■ Task description ■
Set down every record below exactly as it stands, minus the pictures.

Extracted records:
*****

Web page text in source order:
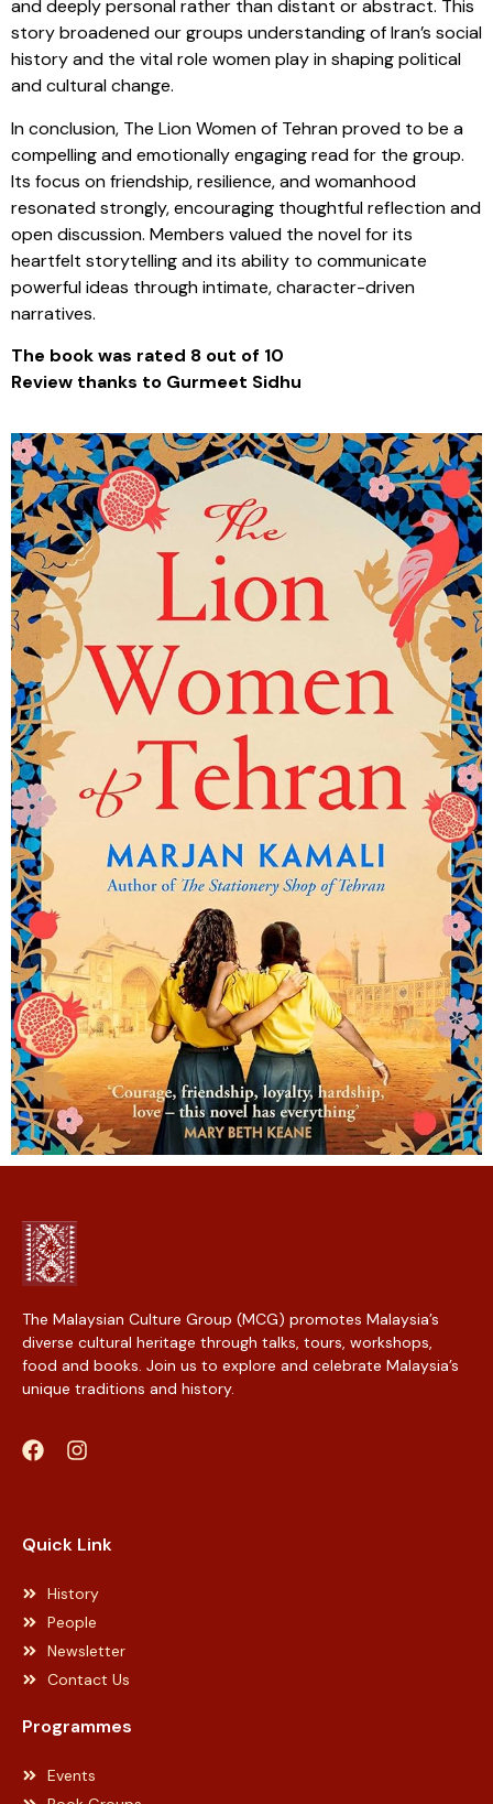
and deeply personal rather than distant or abstract. This
story broadened our groups understanding of Iran’s social
history and the vital role women play in shaping political
and cultural change.
In conclusion, The Lion Women of Tehran proved to be a
compelling and emotionally engaging read for the group.
Its focus on friendship, resilience, and womanhood
resonated strongly, encouraging thoughtful reflection and
open discussion. Members valued the novel for its
heartfelt storytelling and its ability to communicate
powerful ideas through intimate, character-driven
narratives.
The book was rated 8 out of 10
Review thanks to Gurmeet Sidhu
The Malaysian Culture Group (MCG) promotes Malaysia’s
diverse cultural heritage through talks, tours, workshops,
food and books. Join us to explore and celebrate Malaysia’s
unique traditions and history.
Quick Link
History
People
Newsletter
Contact Us
Programmes
Events

*****

■ Task result ■
Web page text in source order:
and deeply personal rather than distant or abstract. This
story broadened our groups understanding of Iran’s social
history and the vital role women play in shaping political
and cultural change.
In conclusion, The Lion Women of Tehran proved to be a
compelling and emotionally engaging read for the group.
Its focus on friendship, resilience, and womanhood
resonated strongly, encouraging thoughtful reflection and
open discussion. Members valued the novel for its
heartfelt storytelling and its ability to communicate
powerful ideas through intimate, character-driven
narratives.
The book was rated 8 out of 10
Review thanks to Gurmeet Sidhu
The Malaysian Culture Group (MCG) promotes Malaysia’s
diverse cultural heritage through talks, tours, workshops,
food and books. Join us to explore and celebrate Malaysia’s
unique traditions and history.
Quick Link
History
People
Newsletter
Contact Us
Programmes
Events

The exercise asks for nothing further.